- Source data:
§ §

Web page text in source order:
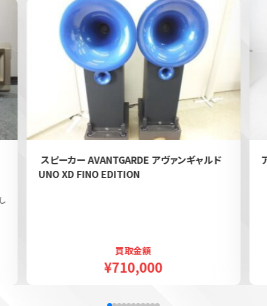
スピーカー AVANTGARDE アヴァンギャルド
UNO XD FINO EDITION
買取金額
¥710,000
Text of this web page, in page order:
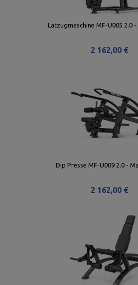
Latzugmaschine MF-U005 2.0
2 162,00 €
Dip Presse MF-U009 2.0 -
2 162,00 €
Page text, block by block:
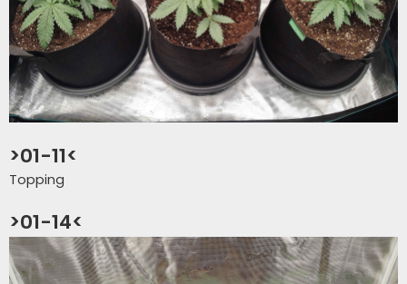
>01-11<
Topping
>01-14<
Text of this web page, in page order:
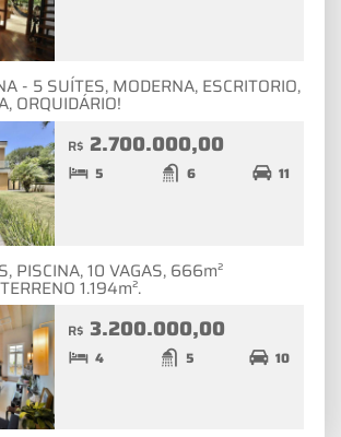
- 5 SUÍTES, MODERNA, ESCRITORIO,
ORQUIDÁRIO!
R$ 2.700.000,00
5 6 11
PISCINA, 10 VAGAS, 666m²
1.194m².
R$ 3.200.000,00
4 5 10
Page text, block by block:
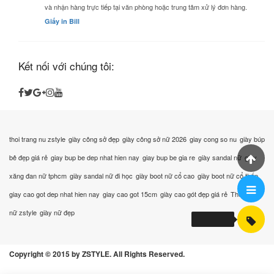
và nhận hàng trực tiếp tại văn phòng hoặc trung tâm xử lý đơn hàng.
Giấy in Bill
Kết nối với chúng tôi:
thoi trang nu zstyle giày công sở đẹp giày công sở nữ 2026 giay cong so nu giày búp
bê đẹp giá rẻ giay bup be dep nhat hien nay giay bup be gia re giày sandal nữ giày
xăng đan nữ tphcm giày sandal nữ đi học giày boot nữ cổ cao giày boot nữ cổ thấp
giay cao got dep nhat hien nay giay cao got 15cm giày cao gót đẹp giá rẻ Thời trang
nữ zstyle giày nữ đẹp
Copyright © 2015 by ZSTYLE. All Rights Reserved.
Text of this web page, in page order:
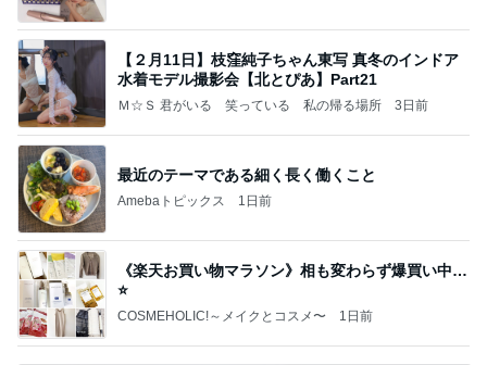
【２月11日】枝窪純子ちゃん東写 真冬のインドア
水着モデル撮影会【北とぴあ】Part21
Ｍ☆Ｓ 君がいる 笑っている 私の帰る場所 3日前
最近のテーマである細く長く働くこと
Amebaトピックス 1日前
《楽天お買い物マラソン》相も変わらず爆買い中…
⭐️
COSMEHOLIC!～メイクとコスメ〜 1日前
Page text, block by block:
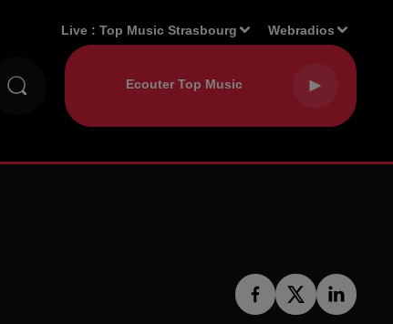
Live :Top Music Strasbourg Webradios
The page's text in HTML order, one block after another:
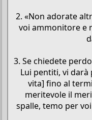
2. «Non adorate
voi ammonitore e
3. Se chiedete
Lui pentiti, vi
vita] fino al
meritevole il
spalle, temo per
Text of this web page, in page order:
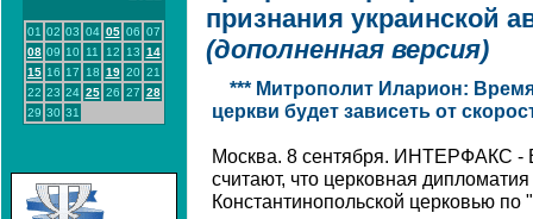
01 02 03 04 05 06 07
08 09 10 11 12 13 14
15 16 17 18 19 20 21
22 23 24 25 26 27 28
29 30 31
признания украинской
(дополненная версия)
*** Митрополит Иларион:
церкви будет зависеть от
Москва. 8 сентября. ИНТЕРФАКС -
считают, что церковная
Константинопольской церковью по
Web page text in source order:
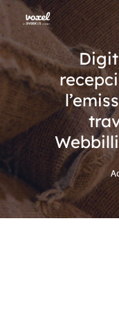
Hit enter to
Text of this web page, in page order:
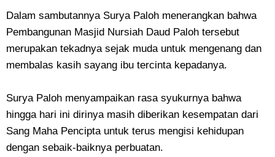
Dalam sambutannya Surya Paloh menerangkan bahwa
Pembangunan Masjid Nursiah Daud Paloh tersebut
merupakan tekadnya sejak muda untuk mengenang dan
membalas kasih sayang ibu tercinta kepadanya.
Surya Paloh menyampaikan rasa syukurnya bahwa
hingga hari ini dirinya masih diberikan kesempatan dari
Sang Maha Pencipta untuk terus mengisi kehidupan
dengan sebaik-baiknya perbuatan.
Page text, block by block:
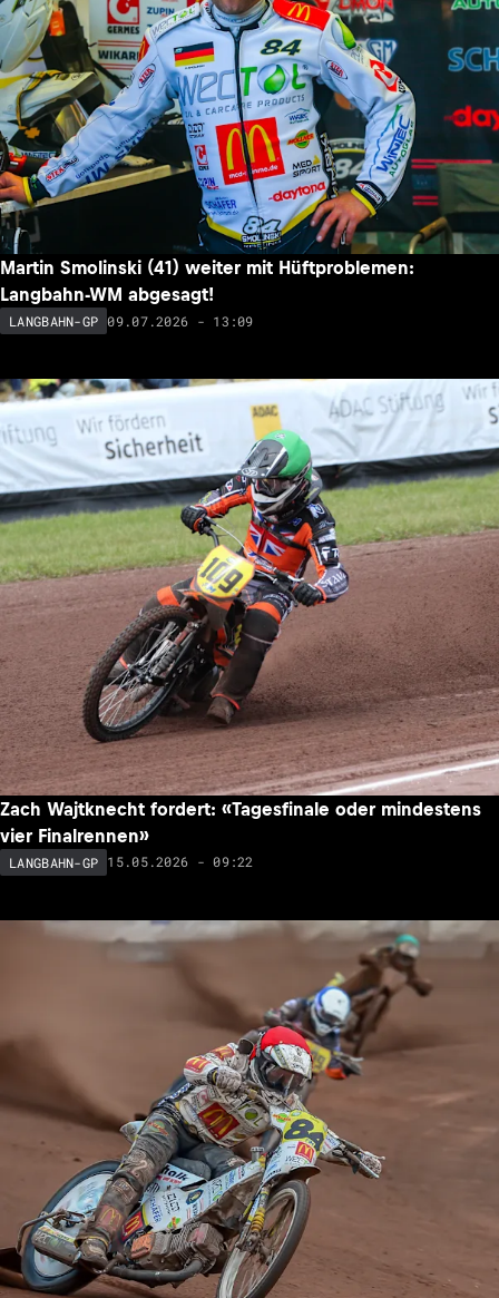
Martin Smolinski (41) weiter mit Hüftproblemen:
Langbahn-WM abgesagt!
LANGBAHN-GP 09.07.2026 - 13:09
Zach Wajtknecht fordert: «Tagesfinale oder mindestens
vier Finalrennen»
LANGBAHN-GP 15.05.2026 - 09:22
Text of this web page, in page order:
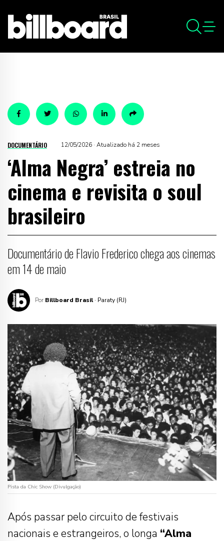
DOCUMENTÁRIO 12/05/2026 · Atualizado há 2 meses
‘Alma Negra’ estreia no
cinema e revisita o soul
brasileiro
Documentário de Flavio Frederico chega aos cinemas
em 14 de maio
Por Billboard Brasil · Paraty (RJ)
Pista da Chic Show (Divulgação)
Após passar pelo circuito de festivais
nacionais e estrangeiros, o longa “Alma
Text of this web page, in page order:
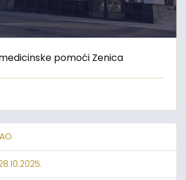
pomoći Zenica
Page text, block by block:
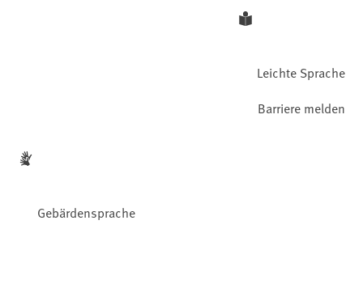
Leichte Sprache
Gebärdensprache
Barriere melden
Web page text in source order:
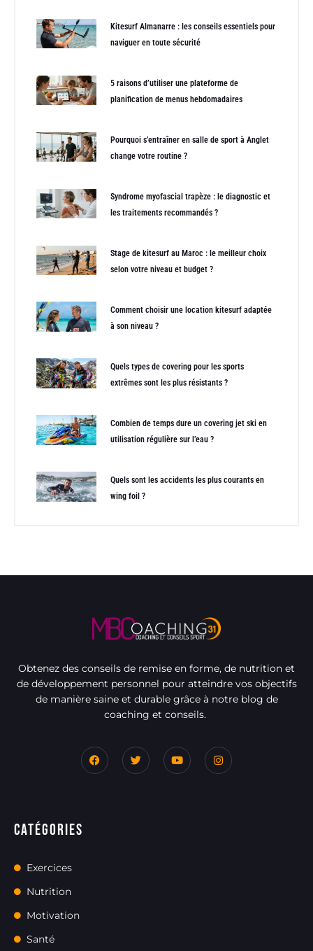
Kitesurf Almanarre : les conseils essentiels pour
naviguer en toute sécurité
5 raisons d’utiliser une plateforme de
planification de menus hebdomadaires
Pourquoi s’entraîner en salle de sport à Anglet
change votre routine ?
Syndrome myofascial trapèze : le diagnostic et
les traitements recommandés ?
Stage de kitesurf au Maroc : le meilleur choix
selon votre niveau et budget ?
Comment choisir une location kitesurf adaptée
à son niveau ?
Quels types de covering pour les sports
extrêmes sont les plus résistants ?
Combien de temps dure un covering jet ski en
utilisation régulière sur l’eau ?
Quels sont les accidents les plus courants en
wing foil ?
Obtenez des conseils de remise en forme, de nutrition et
de développement personnel pour atteindre vos objectifs
de manière saine et durable grâce à notre blog de
coaching et conseils.
Catégories
Exercices
Nutrition
Motivation
Santé
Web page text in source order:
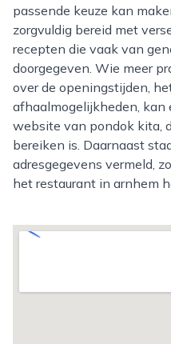
passende keuze kan
zorgvuldig bereid met
recepten die vaak van
doorgegeven. Wie meer
over de openingstijden,
afhaalmogelijkheden, kan
website van pondok kita,
bereiken is. Daarnaast
adresgegevens vermeld,
het restaurant in arnhem
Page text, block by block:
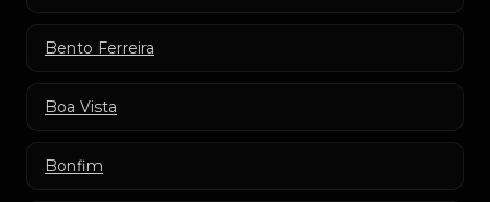
Bento Ferreira
Boa Vista
Bonfim
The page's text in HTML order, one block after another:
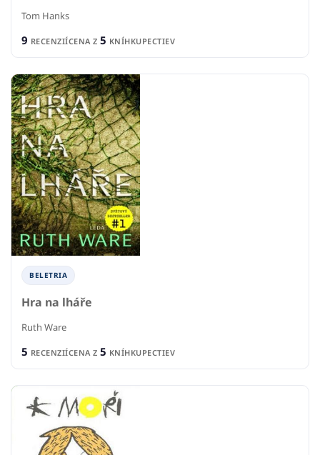
Tom Hanks
9 RECENZIÍCENA Z 5 KNÍHKUPECTIEV
BELETRIA
Hra na lháře
Ruth Ware
5 RECENZIÍCENA Z 5 KNÍHKUPECTIEV
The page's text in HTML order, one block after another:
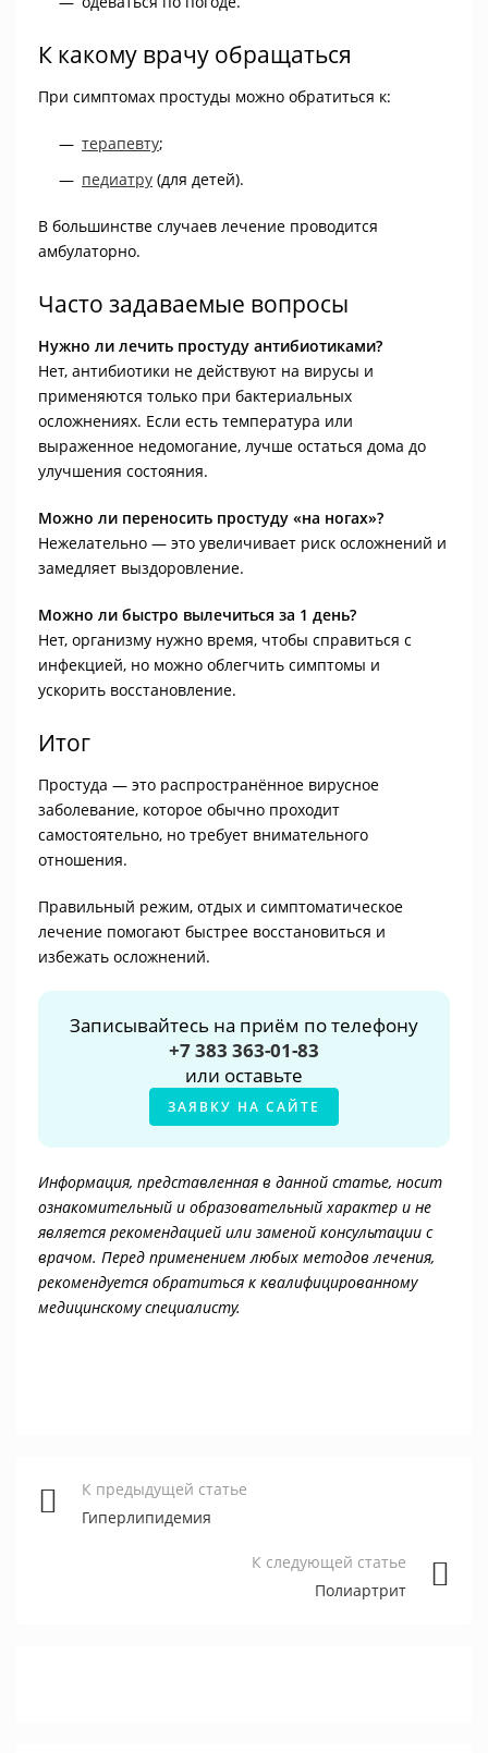
К какому врачу обращаться
При симптомах простуды можно обратиться к:
терапевту;
педиатру (для детей).
В большинстве случаев лечение проводится
амбулаторно.
Часто задаваемые вопросы
Нужно ли лечить простуду антибиотиками?
Нет, антибиотики не действуют на вирусы и
применяются только при бактериальных
осложнениях. Если есть температура или
выраженное недомогание, лучше остаться дома до
улучшения состояния.
Можно ли переносить простуду «на ногах»?
Нежелательно — это увеличивает риск осложнений и
замедляет выздоровление.
Можно ли быстро вылечиться за 1 день?
Нет, организму нужно время, чтобы справиться с
инфекцией, но можно облегчить симптомы и
ускорить восстановление.
Итог
Простуда — это распространённое вирусное
заболевание, которое обычно проходит
самостоятельно, но требует внимательного
отношения.
Правильный режим, отдых и симптоматическое
лечение помогают быстрее восстановиться и
избежать осложнений.
Записывайтесь на приём по телефону
+7 383 363-01-83
или оставьте
ЗАЯВКУ НА САЙТЕ
Информация, представленная в данной статье, носит
ознакомительный и образовательный характер и не
является рекомендацией или заменой консультации с
врачом. Перед применением любых методов лечения,
рекомендуется обратиться к квалифицированному
медицинскому специалисту.
К предыдущей статье
Гиперлипидемия
К следующей статье
Полиартрит
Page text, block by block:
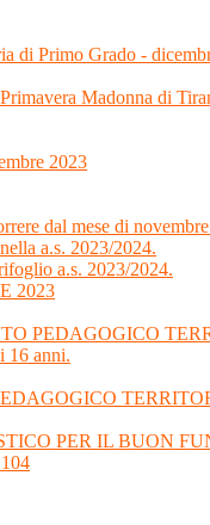
di Primo Grado -
Madonna di
2023
dal mese di
a.s. 2023/2024.
a.s. 2023/2024.
2023
PEDAGOGICO
16 anni.
PER IL BUON
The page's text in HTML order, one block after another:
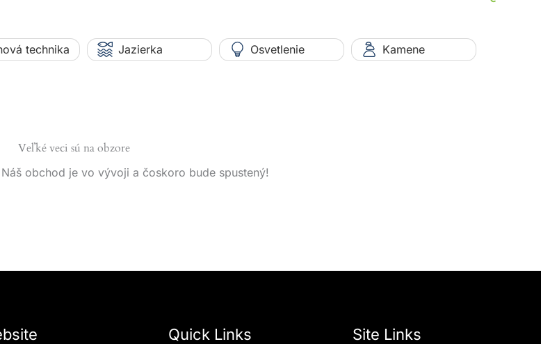
technika Jazierka Osvetlenie Kamene
Veľké veci sú na obzore
obchod je vo vývoji a čoskoro bude spustený!
Quick Links Site Links
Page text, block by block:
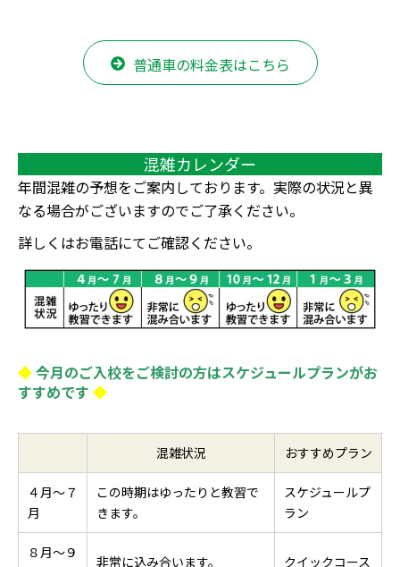
普通車の料金表はこちら
混雑カレンダー
年間混雑の予想をご案内しております。実際の状況と異
なる場合がございますのでご了承ください。
詳しくはお電話にてご確認ください。
◆今月のご入校をご検討の方はスケジュールプランがお
すすめです ◆
混雑状況 おすすめプラン
４月～７
月
この時期はゆったりと教習で
きます。
スケジュールプ
ラン
８月～９
非常に込み合います。 クイックコース
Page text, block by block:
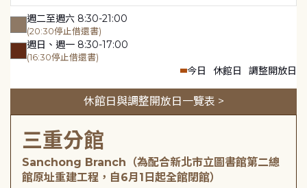
週二至週六 8:30-21:00
(20:30停止借還書)
週日、週一 8:30-17:00
(16:30停止借還書)
今日 休館日 調整開放日
休館日與調整開放日一覽表 >
三重分館
Sanchong Branch（為配合新北市立圖書館第二總
館原址重建工程，自6月1日起全館閉館）

§ §

Looking at the entries, work out how many lines include the word "bahwa" and give the number by itself.

- TASK SOLUTION:
2